Le chevalier offrit le bras à Mme Du Hautchet, qui paraissait ravie des attentions qu’avait pour elle l’étranger.

Après le dîner, qui avait eu lieu de bonne heure selon l’usage existant alors dans les petites villes d’Allemagne, on fut se promener dans le jardin et dans le bois qui en était le prolongement. Le chevalier conduisait Mme Du Hautchet, qui lui faisait les questions les plus insinuantes sur sa vie, dont elle désirait ardemment connaître l’histoire, tandis que Mme de Narbal donnait le bras à M. de Loewenfeld, conseiller du grand-duc de Bade, homme capable, disait-on, et érudit distingué, qui avait étudié la littérature grecque à Heidelberg, sous la direction de Kreutzer.
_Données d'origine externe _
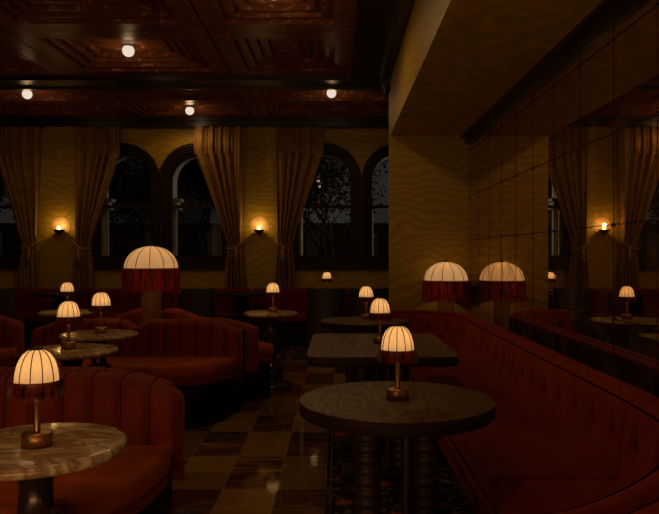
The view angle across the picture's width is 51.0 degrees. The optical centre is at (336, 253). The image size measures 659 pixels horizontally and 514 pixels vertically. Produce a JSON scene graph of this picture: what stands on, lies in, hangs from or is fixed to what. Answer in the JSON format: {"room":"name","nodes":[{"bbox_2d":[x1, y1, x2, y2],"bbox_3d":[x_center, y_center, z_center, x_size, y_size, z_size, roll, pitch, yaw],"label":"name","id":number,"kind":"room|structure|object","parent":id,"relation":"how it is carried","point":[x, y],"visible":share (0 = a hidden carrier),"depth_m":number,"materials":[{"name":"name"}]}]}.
{"room":"cocktail lounge","nodes":[
{"label":"cocktail lounge","id":0,"kind":"room"},
{"bbox_2d":[0,0,388,115],"bbox_3d":[-1.700,-2.476,4.300,10.200,0.300,15.400,0,0,0],"label":"ceiling","id":1,"kind":"structure","parent":0,"point":[82,37],"depth_m":8.17,"materials":[{"name":"brown wood"}]},
{"bbox_2d":[22,90,31,98],"bbox_3d":[-4.490,-2.317,10.000,0.140,0.140,0.140,0,0,0],"label":"globe","id":2,"kind":"object","parent":1,"relation":"attached to","point":[27,94],"visible":0.8,"depth_m":9.95,"materials":[{"name":"white glass"}]},
{"bbox_2d":[122,45,134,56],"bbox_3d":[-2.453,-2.388,8.110,0.140,0.140,0.140,0,0,0],"label":"globe","id":3,"kind":"object","parent":1,"relation":"attached to","point":[128,50],"visible":1,"depth_m":8.06,"materials":[{"name":"white glass"}]},
{"bbox_2d":[185,106,193,114],"bbox_3d":[-2.390,-2.326,11.200,0.140,0.140,0.140,0,0,0],"label":"globe","id":4,"kind":"object","parent":1,"relation":"attached to","point":[189,110],"visible":1,"depth_m":11.15,"materials":[{"name":"white glass"}]},
{"bbox_2d":[0,75,381,89],"bbox_3d":[-2.990,-2.296,9.240,7.220,0.100,0.440,0,0,0],"label":"ceiling beam","id":5,"kind":"structure","parent":1,"relation":"attached to","point":[72,82],"depth_m":9.19,"materials":[{"name":"brown wood"}]},
{"bbox_2d":[327,90,335,97],"bbox_3d":[-0.080,-2.337,10.020,0.140,0.140,0.140,0,0,0],"label":"globe","id":6,"kind":"object","parent":1,"relation":"attached to","point":[330,93],"visible":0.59,"depth_m":9.97,"materials":[{"name":"white glass"}]},
{"bbox_2d":[0,109,388,310],"bbox_3d":[-1.700,-0.568,11.890,10.200,4.116,0.180,0,0,0],"label":"wall","id":7,"kind":"structure","parent":0,"point":[56,194],"depth_m":11.80,"materials":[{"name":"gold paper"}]},
{"bbox_2d":[0,205,21,268],"bbox_3d":[-5.850,-0.815,11.825,1.240,2.143,0.250,0,0,0],"label":"window","id":8,"kind":"structure","parent":7,"relation":"in","point":[6,262],"depth_m":11.76,"materials":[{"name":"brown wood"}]},
{"bbox_2d":[52,216,70,235],"bbox_3d":[-4.715,-0.472,11.697,0.330,0.345,0.205,0,0,0],"label":"wall sconce","id":9,"kind":"object","parent":7,"relation":"attached to","point":[61,225],"visible":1,"depth_m":11.80,"materials":[{"name":"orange glass"}]},
{"bbox_2d":[91,143,158,268],"bbox_3d":[-3.642,-0.815,11.825,1.240,2.143,0.250,0,0,0],"label":"window","id":10,"kind":"structure","parent":7,"relation":"in","point":[100,262],"depth_m":11.76,"materials":[{"name":"brown wood"}]},
{"bbox_2d":[72,125,246,128],"bbox_3d":[-3.000,-2.157,11.700,2.920,0.030,0.200,0,0,0],"label":"rail","id":11,"kind":"object","parent":7,"relation":"attached to","point":[119,126],"visible":0.86,"depth_m":11.60,"materials":[{"name":"brown wood"}]},
{"bbox_2d":[72,126,120,287],"bbox_3d":[-4.062,-0.785,11.619,0.798,2.710,0.233,0,0,-7],"label":"curtain","id":12,"kind":"object","parent":11,"relation":"hanging from","point":[97,151],"visible":0.99,"depth_m":11.61,"materials":[{"name":"beige fabric"}]},
{"bbox_2d":[194,126,246,287],"bbox_3d":[-1.964,-0.785,11.595,0.892,2.710,0.252,0,0,0],"label":"curtain","id":13,"kind":"object","parent":11,"relation":"hanging from","point":[219,152],"visible":1,"depth_m":11.60,"materials":[{"name":"beige fabric"}]},
{"bbox_2d":[159,143,227,268],"bbox_3d":[-2.411,-0.815,11.825,1.240,2.143,0.250,0,0,0],"label":"window","id":14,"kind":"structure","parent":7,"relation":"in","point":[176,156],"depth_m":11.77,"materials":[{"name":"brown wood"}]},
{"bbox_2d":[0,116,388,126],"bbox_3d":[-1.700,-2.249,11.700,9.800,0.154,0.200,0,0,0],"label":"trim","id":15,"kind":"structure","parent":7,"relation":"attached to","point":[45,121],"depth_m":11.63,"materials":[{"name":"brown wood"}]},
{"bbox_2d":[250,216,268,235],"bbox_3d":[-1.325,-0.472,11.697,0.330,0.345,0.205,0,0,0],"label":"wall sconce","id":16,"kind":"object","parent":7,"relation":"attached to","point":[259,225],"visible":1,"depth_m":11.80,"materials":[{"name":"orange glass"}]},
{"bbox_2d":[292,143,360,268],"bbox_3d":[-0.205,-0.815,11.825,1.240,2.143,0.250,0,0,0],"label":"window","id":17,"kind":"structure","parent":7,"relation":"in","point":[353,261],"depth_m":11.76,"materials":[{"name":"brown wood"}]},
{"bbox_2d":[361,144,388,268],"bbox_3d":[1.034,-0.815,11.825,1.240,2.143,0.250,0,0,0],"label":"window","id":18,"kind":"structure","parent":7,"relation":"in","point":[369,261],"depth_m":11.76,"materials":[{"name":"brown wood"}]},
{"bbox_3d":[-5.750,-2.157,11.700,1.500,0.030,0.200,0,0,0],"label":"rail","id":19,"kind":"object","parent":7,"relation":"attached to","visible":0},
{"bbox_2d":[0,126,42,287],"bbox_3d":[-5.392,-0.785,11.600,0.817,2.710,0.260,0,0,0],"label":"curtain","id":20,"kind":"object","parent":19,"relation":"hanging from","point":[19,146],"visible":1,"depth_m":11.60,"materials":[{"name":"beige fabric"}]},
{"bbox_3d":[0.280,-2.157,11.700,2.640,0.030,0.200,0,0,0],"label":"rail","id":21,"kind":"object","parent":7,"relation":"attached to","visible":0},
{"bbox_2d":[274,126,323,287],"bbox_3d":[-0.642,-0.785,11.607,0.838,2.710,0.240,0,0,-4],"label":"curtain","id":22,"kind":"object","parent":21,"relation":"hanging from","point":[296,172],"visible":0.98,"depth_m":11.61,"materials":[{"name":"beige fabric"}]},
{"bbox_2d":[25,346,371,513],"bbox_3d":[-1.700,1.540,4.350,10.200,0.100,15.500,0,0,0],"label":"floor","id":23,"kind":"structure","parent":0,"point":[264,458],"depth_m":5.05,"materials":[{"name":"tile"}]},
{"bbox_2d":[0,315,23,366],"bbox_3d":[-4.220,1.047,6.800,1.960,0.886,0.800,0,0,0],"label":"sofa","id":24,"kind":"object","parent":23,"relation":"on","point":[11,330],"visible":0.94,"depth_m":6.99,"materials":[{"name":"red fabric"}]},
{"bbox_2d":[0,422,127,513],"bbox_3d":[-1.036,1.070,2.375,0.606,0.840,0.606,0,0,0],"label":"marble table","id":25,"kind":"object","parent":23,"relation":"on","point":[76,446],"visible":0.88,"depth_m":2.32,"materials":[{"name":"brown stone"}]},
{"bbox_2d":[6,346,65,449],"bbox_3d":[-1.018,0.480,2.340,0.185,0.340,0.187,0,0,0],"label":"table lamp","id":26,"kind":"object","parent":25,"relation":"on","point":[36,375],"visible":1,"depth_m":2.29,"materials":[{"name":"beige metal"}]},
{"bbox_2d":[37,309,93,316],"bbox_3d":[-3.090,1.070,7.880,0.612,0.840,0.612,0,0,0],"label":"marble table","id":27,"kind":"object","parent":23,"relation":"on","point":[52,313],"visible":0.17,"depth_m":7.71,"materials":[{"name":"brown stone"}]},
{"bbox_2d":[59,281,75,299],"bbox_3d":[-3.080,0.480,7.880,0.185,0.340,0.187,0,0,-19],"label":"table lamp","id":28,"kind":"object","parent":27,"relation":"on","point":[67,288],"visible":0.92,"depth_m":7.83,"materials":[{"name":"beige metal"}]},
{"bbox_2d":[24,343,118,366],"bbox_3d":[-1.817,1.070,4.730,0.612,0.840,0.612,0,0,0],"label":"marble table","id":29,"kind":"object","parent":23,"relation":"on","point":[73,357],"visible":0.31,"depth_m":4.65,"materials":[{"name":"brown stone"}]},
{"bbox_2d":[54,299,82,349],"bbox_3d":[-1.840,0.480,4.730,0.185,0.340,0.187,0,0,-9],"label":"table lamp","id":30,"kind":"object","parent":29,"relation":"on","point":[68,312],"visible":1,"depth_m":4.68,"materials":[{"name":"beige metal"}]},
{"bbox_2d":[0,366,173,507],"bbox_3d":[-1.870,1.066,4.150,1.860,0.848,0.640,0,0,0],"label":"sofa","id":31,"kind":"object","parent":23,"relation":"on","point":[3,370],"visible":0.16,"depth_m":3.90,"materials":[{"name":"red fabric"}]},
{"bbox_2d":[0,371,183,513],"bbox_3d":[-1.810,1.047,3.060,2.040,0.886,1.160,0,0,0],"label":"sofa","id":32,"kind":"object","parent":23,"relation":"on","point":[150,412],"visible":0.64,"depth_m":3.42,"materials":[{"name":"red fabric"}]},
{"bbox_2d":[58,329,138,367],"bbox_3d":[-1.914,1.062,5.550,0.612,0.855,0.612,0,0,0],"label":"marble table","id":33,"kind":"object","parent":23,"relation":"on","point":[89,336],"visible":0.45,"depth_m":5.44,"materials":[{"name":"brown stone"}]},
{"bbox_2d":[89,291,112,333],"bbox_3d":[-1.898,0.465,5.550,0.185,0.340,0.187,0,0,-4],"label":"table lamp","id":34,"kind":"object","parent":33,"relation":"on","point":[101,302],"visible":1,"depth_m":5.50,"materials":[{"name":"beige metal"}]},
{"bbox_2d":[31,318,241,426],"bbox_3d":[-1.870,1.047,6.160,1.960,0.886,0.820,0,0,0],"label":"sofa","id":35,"kind":"object","parent":23,"relation":"on","point":[201,358],"visible":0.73,"depth_m":6.35,"materials":[{"name":"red fabric"}]},
{"bbox_2d":[89,308,272,397],"bbox_3d":[-1.820,1.018,7.330,2.320,0.943,0.820,0,0,0],"label":"sofa","id":36,"kind":"object","parent":23,"relation":"on","point":[258,354],"visible":0.28,"depth_m":6.97,"materials":[{"name":"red fabric"}]},
{"bbox_2d":[18,288,380,345],"bbox_3d":[-1.420,1.035,11.410,8.160,0.910,0.720,0,0,0],"label":"banquette","id":37,"kind":"object","parent":23,"relation":"on","point":[292,331],"visible":0.34,"depth_m":11.45,"materials":[{"name":"fabric"}]},
{"bbox_2d":[244,310,297,390],"bbox_3d":[-0.740,1.070,7.750,0.612,0.840,0.612,0,0,0],"label":"marble table","id":38,"kind":"object","parent":23,"relation":"on","point":[277,382],"visible":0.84,"depth_m":7.66,"materials":[{"name":"brown stone"}]},
{"bbox_2d":[265,282,280,311],"bbox_3d":[-0.720,0.480,7.750,0.185,0.340,0.187,0,0,-2],"label":"table lamp","id":39,"kind":"object","parent":38,"relation":"on","point":[272,290],"visible":1,"depth_m":7.70,"materials":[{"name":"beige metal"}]},
{"bbox_2d":[324,430,473,513],"bbox_3d":[0.412,1.484,4.000,0.976,0.009,6.000,0,0,0],"label":"patterned rug","id":40,"kind":"object","parent":23,"relation":"on","point":[339,492],"visible":0.33,"depth_m":4.34,"materials":[{"name":"carpet"}]},
{"bbox_2d":[321,316,408,382],"bbox_3d":[0.270,1.065,6.760,0.860,0.830,0.860,0,0,0],"label":"table","id":41,"kind":"object","parent":40,"relation":"on","point":[350,325],"visible":0.43,"depth_m":6.56,"materials":[{"name":"brown wood"}]},
{"bbox_2d":[357,285,374,318],"bbox_3d":[0.293,0.480,6.920,0.185,0.340,0.187,0,0,-2],"label":"table lamp","id":42,"kind":"object","parent":41,"relation":"on","point":[366,295],"visible":0.95,"depth_m":6.87,"materials":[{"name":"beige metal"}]},
{"bbox_2d":[307,334,457,479],"bbox_3d":[0.295,1.065,4.995,0.980,0.830,1.290,0,0,0],"label":"table","id":43,"kind":"object","parent":40,"relation":"on","point":[358,352],"visible":0.52,"depth_m":4.59,"materials":[{"name":"brown wood"}]},
{"bbox_2d":[367,297,392,343],"bbox_3d":[0.314,0.480,5.040,0.185,0.340,0.187,0,0,-10],"label":"table lamp","id":44,"kind":"object","parent":43,"relation":"on","point":[379,308],"visible":0.97,"depth_m":4.99,"materials":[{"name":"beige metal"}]},
{"bbox_2d":[300,381,495,513],"bbox_3d":[0.267,1.065,3.100,0.868,0.830,0.868,0,0,0],"label":"table","id":45,"kind":"object","parent":40,"relation":"on","point":[431,411],"visible":1,"depth_m":3.04,"materials":[{"name":"brown wood"}]},
{"bbox_2d":[377,323,417,400],"bbox_3d":[0.272,0.480,3.100,0.185,0.340,0.187,0,0,-15],"label":"table lamp","id":46,"kind":"object","parent":45,"relation":"on","point":[397,343],"visible":1,"depth_m":3.05,"materials":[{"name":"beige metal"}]},
{"bbox_2d":[421,260,470,311],"bbox_3d":[1.273,0.485,8.058,0.569,0.850,0.569,0,0,-35],"label":"dome lamp","id":47,"kind":"object","parent":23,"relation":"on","point":[445,282],"visible":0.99,"depth_m":7.86,"materials":[{"name":"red fabric"}]},
{"bbox_2d":[391,309,658,513],"bbox_3d":[0.799,1.062,4.650,1.311,0.872,6.438,0,0,0],"label":"banquette","id":48,"kind":"object","parent":23,"relation":"on","point":[566,435],"visible":0.85,"depth_m":3.47,"materials":[{"name":"red leather"}]},
{"bbox_3d":[-2.200,1.484,10.375,8.000,0.009,1.250,0,0,0],"label":"patterned rug","id":49,"kind":"object","parent":23,"relation":"on","visible":0},
{"bbox_2d":[0,287,24,350],"bbox_3d":[-4.830,0.979,9.992,0.541,1.002,0.497,0,0,0],"label":"barrel chair","id":50,"kind":"object","parent":49,"relation":"on","point":[8,297],"visible":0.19,"depth_m":9.79,"materials":[{"name":"leather"}]},
{"bbox_2d":[34,292,86,317],"bbox_3d":[-4.340,1.044,10.850,0.780,0.869,0.780,0,0,0],"label":"pedestal table","id":51,"kind":"object","parent":49,"relation":"on","point":[58,299],"visible":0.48,"depth_m":10.75,"materials":[{"name":"brown wood"}]},
{"bbox_2d":[177,287,214,316],"bbox_3d":[-2.010,0.979,9.992,0.541,1.002,0.497,0,0,0],"label":"barrel chair","id":52,"kind":"object","parent":49,"relation":"on","point":[200,302],"visible":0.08,"depth_m":9.76,"materials":[{"name":"leather"}]},
{"bbox_2d":[216,291,265,322],"bbox_3d":[-1.500,1.044,10.850,0.780,0.869,0.780,0,0,0],"label":"pedestal table","id":53,"kind":"object","parent":49,"relation":"on","point":[241,297],"visible":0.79,"depth_m":10.76,"materials":[{"name":"brown wood"}]},
{"bbox_2d":[307,287,344,349],"bbox_3d":[-0.158,0.979,9.992,0.541,1.002,0.497,0,0,0],"label":"barrel chair","id":54,"kind":"object","parent":49,"relation":"on","point":[321,303],"visible":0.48,"depth_m":9.77,"materials":[{"name":"leather"}]},
{"bbox_2d":[351,287,388,333],"bbox_3d":[0.470,0.979,9.992,0.541,1.002,0.497,0,0,0],"label":"barrel chair","id":55,"kind":"object","parent":49,"relation":"on","point":[357,308],"visible":0.13,"depth_m":9.78,"materials":[{"name":"leather"}]},
{"bbox_3d":[-0.100,1.044,10.850,0.780,0.869,0.780,0,0,0],"label":"pedestal table","id":56,"kind":"object","parent":49,"relation":"on","visible":0},
{"bbox_2d":[321,271,332,288],"bbox_3d":[-0.160,0.440,10.850,0.185,0.340,0.187,0,0,-15],"label":"table lamp","id":57,"kind":"object","parent":56,"relation":"on","point":[326,277],"visible":0.95,"depth_m":10.80,"materials":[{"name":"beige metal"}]},
{"bbox_3d":[-1.850,1.115,6.745,1.860,0.750,0.320,0,0,0],"label":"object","id":58,"kind":"object","parent":23,"relation":"on","visible":0},
{"bbox_2d":[121,243,180,323],"bbox_3d":[-1.820,0.310,6.758,0.569,0.840,0.569,0,0,-35],"label":"dome lamp","id":59,"kind":"object","parent":58,"relation":"on","point":[150,270],"visible":0.99,"depth_m":6.58,"materials":[{"name":"beige fabric"}]},
{"bbox_2d":[390,0,460,135],"bbox_3d":[0.671,-1.878,2.580,0.058,0.896,11.560,0,0,0],"label":"soffit side","id":60,"kind":"structure","parent":0,"point":[429,20],"depth_m":5.57,"materials":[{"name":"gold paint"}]},
{"bbox_2d":[352,0,396,79],"bbox_3d":[0.370,-2.311,2.900,0.340,0.070,12.200,0,0,0],"label":"trim","id":61,"kind":"structure","parent":60,"relation":"attached to","point":[374,17],"depth_m":7.22,"materials":[{"name":"brown wood"}]},
{"bbox_2d":[382,80,389,94],"bbox_3d":[0.630,-2.085,8.460,0.140,0.210,0.320,0,0,0],"label":"trim","id":62,"kind":"structure","parent":60,"relation":"attached to","point":[386,83],"depth_m":8.33,"materials":[{"name":"brown wood"}]},
{"bbox_2d":[380,0,414,86],"bbox_3d":[0.589,-2.208,2.705,0.107,0.236,11.810,0,0,0],"label":"trim","id":63,"kind":"structure","parent":60,"relation":"attached to","point":[403,8],"depth_m":6.72,"materials":[{"name":"brown wood"}]},
{"bbox_2d":[389,92,468,313],"bbox_3d":[1.246,-0.418,8.460,1.208,3.816,0.200,0,0,0],"label":"wall column","id":64,"kind":"structure","parent":0,"point":[429,175],"depth_m":8.36,"materials":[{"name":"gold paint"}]},
{"bbox_2d":[395,0,602,135],"bbox_3d":[1.275,-1.460,2.580,1.150,0.060,11.560,0,0,0],"label":"soffit","id":65,"kind":"structure","parent":0,"point":[487,46],"depth_m":4.97,"materials":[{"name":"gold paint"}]},
{"bbox_3d":[1.740,0.030,2.580,0.220,2.920,11.560,0,0,0],"label":"wall","id":66,"kind":"structure","parent":0,"visible":0},
{"bbox_2d":[461,0,641,143],"bbox_3d":[1.565,-1.380,2.580,0.130,0.100,11.560,0,0,0],"label":"trim","id":67,"kind":"structure","parent":66,"relation":"attached to","point":[608,12],"depth_m":4.81,"materials":[{"name":"brown wood"}]},
{"bbox_2d":[468,0,658,397],"bbox_3d":[1.609,-0.205,2.581,0.043,2.270,11.562,0,0,0],"label":"wall mirror","id":68,"kind":"object","parent":66,"relation":"attached to","point":[563,195],"visible":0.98,"depth_m":4.46,"materials":[{"name":"clear mirror"}]},
{"label":"outside","id":69,"kind":"structure","parent":0,"visible":0},
{"bbox_3d":[-2.500,2.040,26.075,45.000,0.100,27.850,0,0,0],"label":"ground","id":70,"kind":"structure","parent":69,"visible":0},
{"bbox_2d":[0,174,10,214],"bbox_3d":[-10.018,-0.813,18.640,3.590,5.657,4.836,0,0,-39],"label":"tree","id":71,"kind":"object","parent":70,"relation":"on","point":[2,187],"visible":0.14,"depth_m":18.50,"materials":[{"name":"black plant"}]},
{"bbox_2d":[13,157,201,247],"bbox_3d":[-5.214,-0.600,16.118,4.175,5.188,5.357,0,0,-16],"label":"tree","id":72,"kind":"object","parent":70,"relation":"on","point":[140,190],"visible":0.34,"depth_m":15.61,"materials":[{"name":"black plant"}]},
{"bbox_2d":[101,155,134,255],"bbox_3d":[-3.642,0.056,12.240,1.210,3.869,0.400,0,0,0],"label":"stone surround","id":73,"kind":"object","parent":70,"relation":"on","point":[105,211],"visible":0.2,"depth_m":12.13,"materials":[{"name":"grey stone"}]},
{"bbox_2d":[145,158,215,255],"bbox_3d":[-3.688,-1.111,19.621,4.008,6.221,3.826,0,0,-26],"label":"tree","id":74,"kind":"object","parent":70,"relation":"on","point":[191,166],"visible":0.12,"depth_m":19.07,"materials":[{"name":"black plant"}]},
{"bbox_2d":[172,155,195,255],"bbox_3d":[-2.411,0.056,12.240,1.210,3.869,0.400,0,0,0],"label":"stone surround","id":75,"kind":"object","parent":70,"relation":"on","point":[175,201],"visible":0.23,"depth_m":12.13,"materials":[{"name":"grey stone"}]},
{"bbox_2d":[0,223,388,255],"bbox_3d":[-6.000,0.390,28.975,30.000,3.200,4.050,0,0,0],"label":"building","id":76,"kind":"structure","parent":70,"relation":"on","point":[189,234],"depth_m":27.00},
{"bbox_2d":[300,155,346,255],"bbox_3d":[-0.205,0.056,12.240,1.210,3.869,0.400,0,0,0],"label":"stone surround","id":77,"kind":"object","parent":70,"relation":"on","point":[329,156],"visible":0.08,"depth_m":12.14,"materials":[{"name":"grey stone"}]},
{"bbox_2d":[303,157,388,255],"bbox_3d":[-0.846,-0.783,16.035,3.643,5.579,5.392,0,0,-13],"label":"tree","id":78,"kind":"object","parent":70,"relation":"on","point":[321,185],"visible":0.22,"depth_m":14.99,"materials":[{"name":"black plant"}]},
{"bbox_2d":[372,157,388,255],"bbox_3d":[1.034,0.056,12.240,1.210,3.869,0.400,0,0,0],"label":"stone surround","id":79,"kind":"object","parent":70,"relation":"on","point":[373,199],"visible":0.07,"depth_m":12.13,"materials":[{"name":"grey stone"}]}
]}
Les trois jeunes personnes, Fanny, Aglaé et Frédérique, prirent une allée écartée et disparurent, en courant, dans la partie la plus épaisse du bois. Il faisait une grande chaleur, mais les rayons ardens du soleil ne pénétraient qu’avec peine à travers le feuillage vigoureux de ces arbres séculaires. L’allée était pleine d’ombre et de scintillemens lumineux, des éclaircies naturelles conduisaient le regard vers des points moins abrités d’où s’échappaient des tramées d’une lumière éclatante qui communiquait à cette végétation touffue des nuances mystérieuses qu’on ne trouve pas dans les contrées méridionales. Presque au milieu de l’allée, il y avait un banc rustique, appuyé contre un gros chêne isolé, qui offrait un lieu de refuge d’autant plus agréable que l’ombre que projetaient ses branches moussues était plus dense que partout ailleurs. Après avoir fait plusieurs tours dans l’allée, les trois cousines vinrent s’asseoir sur le banc qui entourait le gros chêne.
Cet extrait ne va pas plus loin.